Joder, nunca pensé que una tía como ella me iba a tener tan pillado. Se llama Laura, una morena de curvas que te dejan la polla tiesa solo con una mirada. Alta, con el pelo suelto cayéndole por la espalda, ojos verdes que te perforan el alma y una sonrisa de cabrona que dice «yo mando aquí». La conocí en una app de citas, de esas donde la gente busca rollo sin complicaciones. Yo era el típico pringado de treinta y pico, currando en una oficina de mierda, soltero porque no me atrevía a soltar mis fantasías más retorcidas. Siempre había sido un reprimido de cojones: me ponía a mil pensando en mujeres que me dominaran, que me hicieran su puto juguete, pero nunca lo había probado. Ella, en cambio, parecía salida de un sueño húmedo, con fotos en las que posaba en lencería negra, el culo marcado y una pose que gritaba poder.

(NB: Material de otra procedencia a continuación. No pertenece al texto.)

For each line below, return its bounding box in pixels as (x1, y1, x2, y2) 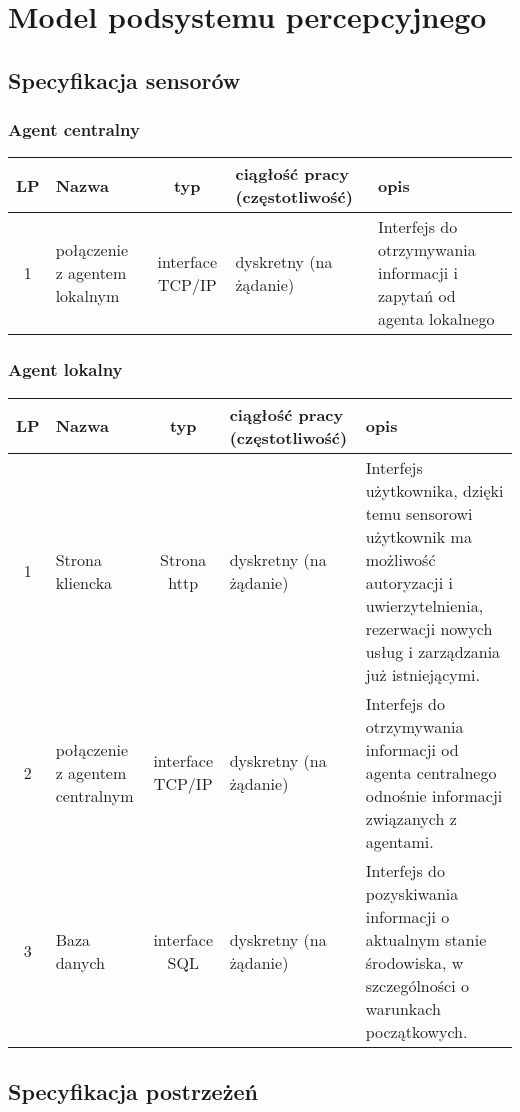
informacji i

Empezamos chateando, tonterías al principio. «Qué guapo», «me encanta tu sonrisa», pero pronto la cosa se puso picante. Yo solté que me gustaba que me mandaran, que tenía rollos de sumisión en la cabeza. Ella no se cortó: «Ah, ¿un sumisito? Me encanta romper tíos como tú. Si te portas bien, te enseño lo que es rendirte de verdad». Joder, me empalmé solo leyéndolo. Quedamos en un bar cutre del centro, uno de esos con luces tenues y música de fondo. Llegó con un vestido rojo ajustado que le marcaba las tetas y el coño como si nada, tacones que la hacían parecer una diosa. Me dio un beso en la mejilla y ya me susurró al oído: «Esta noche vas a ser mío, pero si algo no te mola, di ‘rojo’ y paramos. ¿Entendido, putito?». Asentí como un idiota, el corazón latiéndome a mil. Sabía que me tenía pillado desde el minuto uno. Cenamos, charlamos de todo, pero ella dirigía la conversación, me hacía confesar chorradas sobre mis fantasías. «Dime, ¿te excita que te humille? ¿Que te diga que tu polla es mía?». Me ponía malo solo de mirarla, de oler su perfume mezclado con algo salvaje. Al final de la noche, me invitó a su piso. «Vas a dormir a mis pies, literal», dijo riendo. Entramos y ya empecé a sentirlo: el juego había empezado, y yo estaba jodidamente dispuesto a rendirme.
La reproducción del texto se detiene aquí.